§ EXERCISE OBJECTIVE: Set down, exactly as they stand, the lines from the one containing "中，通过缓存改进了访问全局变量的延迟和吞吐量。 全局变量的一个重要优点是 (8, 254, 503, 275)" through the last line of the records below, leaving every picture out.

§ Extracted records:
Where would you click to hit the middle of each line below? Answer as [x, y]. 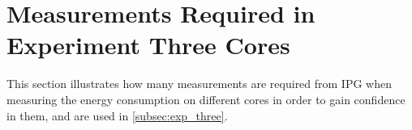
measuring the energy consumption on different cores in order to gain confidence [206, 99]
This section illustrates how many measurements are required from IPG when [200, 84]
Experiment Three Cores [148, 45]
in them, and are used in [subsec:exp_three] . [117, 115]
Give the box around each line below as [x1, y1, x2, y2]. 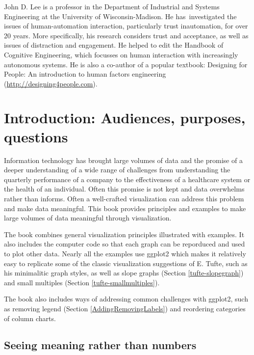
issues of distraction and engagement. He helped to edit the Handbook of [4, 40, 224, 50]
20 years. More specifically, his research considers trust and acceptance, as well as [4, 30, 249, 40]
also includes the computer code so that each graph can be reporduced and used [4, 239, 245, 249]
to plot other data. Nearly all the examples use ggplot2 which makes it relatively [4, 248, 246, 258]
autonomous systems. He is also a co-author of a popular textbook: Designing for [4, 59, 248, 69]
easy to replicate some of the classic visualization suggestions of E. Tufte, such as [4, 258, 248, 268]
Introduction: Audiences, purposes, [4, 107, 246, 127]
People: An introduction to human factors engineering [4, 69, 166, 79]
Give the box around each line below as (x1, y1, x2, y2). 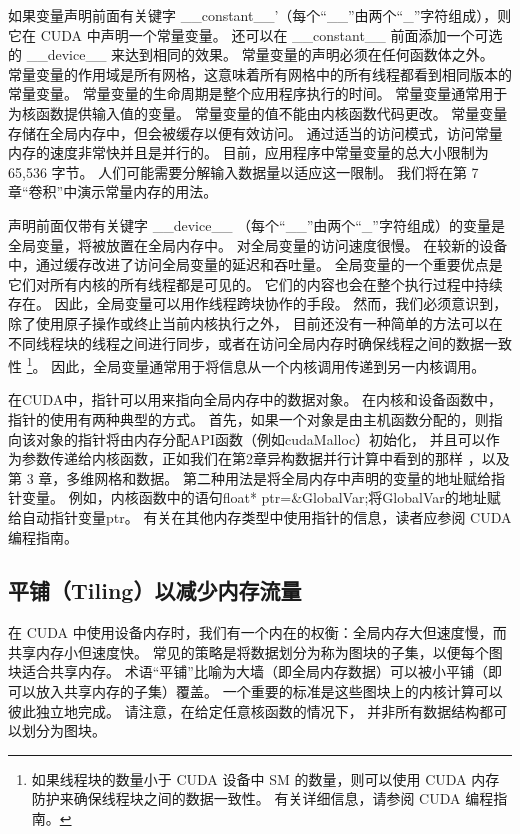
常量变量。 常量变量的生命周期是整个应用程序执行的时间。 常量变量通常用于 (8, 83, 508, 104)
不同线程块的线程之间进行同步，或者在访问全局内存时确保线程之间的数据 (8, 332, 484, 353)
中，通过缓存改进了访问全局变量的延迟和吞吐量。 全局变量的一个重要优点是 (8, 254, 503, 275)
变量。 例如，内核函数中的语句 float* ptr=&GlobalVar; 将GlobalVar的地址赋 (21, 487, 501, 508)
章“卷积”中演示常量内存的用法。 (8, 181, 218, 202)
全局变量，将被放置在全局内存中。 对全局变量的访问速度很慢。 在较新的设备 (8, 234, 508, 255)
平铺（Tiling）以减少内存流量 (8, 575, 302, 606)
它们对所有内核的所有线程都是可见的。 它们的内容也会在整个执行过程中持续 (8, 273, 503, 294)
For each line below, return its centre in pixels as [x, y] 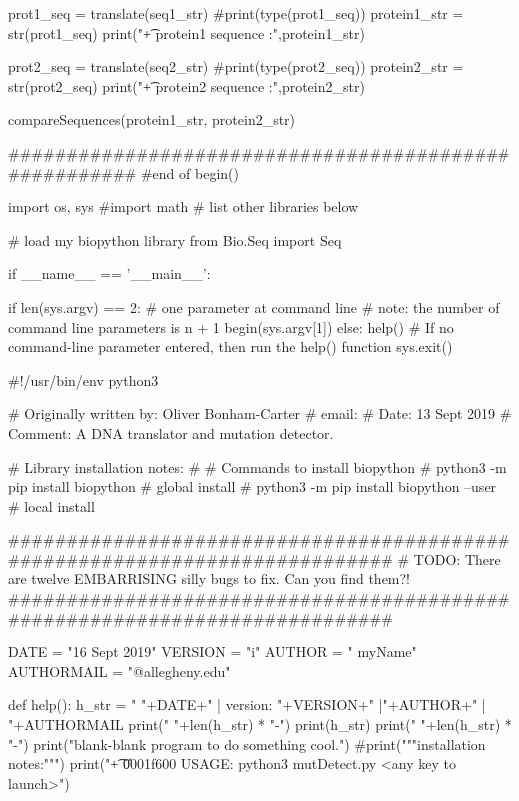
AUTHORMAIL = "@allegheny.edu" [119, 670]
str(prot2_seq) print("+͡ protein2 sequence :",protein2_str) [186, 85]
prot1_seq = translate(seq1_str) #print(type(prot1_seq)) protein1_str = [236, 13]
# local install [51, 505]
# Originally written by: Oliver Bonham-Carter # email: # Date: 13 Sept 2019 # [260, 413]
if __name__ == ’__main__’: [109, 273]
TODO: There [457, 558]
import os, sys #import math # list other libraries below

§ RESULT FOR THIS TASK:
中，通过缓存改进了访问全局变量的延迟和吞吐量。 全局变量的一个重要优点是 (8, 254, 503, 275)
变量。 例如，内核函数中的语句 float* ptr=&GlobalVar; 将GlobalVar的地址赋 (21, 487, 501, 508)
章“卷积”中演示常量内存的用法。 (8, 181, 218, 202)
全局变量，将被放置在全局内存中。 对全局变量的访问速度很慢。 在较新的设备 (8, 234, 508, 255)
平铺（Tiling）以减少内存流量 (8, 575, 302, 606)
它们对所有内核的所有线程都是可见的。 它们的内容也会在整个执行过程中持续 (8, 273, 503, 294)
For each line below, return its centre in pixels as [x, y] 
AUTHORMAIL = "@allegheny.edu" [119, 670]
str(prot2_seq) print("+͡ protein2 sequence :",protein2_str) [186, 85]
prot1_seq = translate(seq1_str) #print(type(prot1_seq)) protein1_str = [236, 13]
# local install [51, 505]
# Originally written by: Oliver Bonham-Carter # email: # Date: 13 Sept 2019 # [260, 413]
if __name__ == ’__main__’: [109, 273]
TODO: There [457, 558]
import os, sys #import math # list other libraries below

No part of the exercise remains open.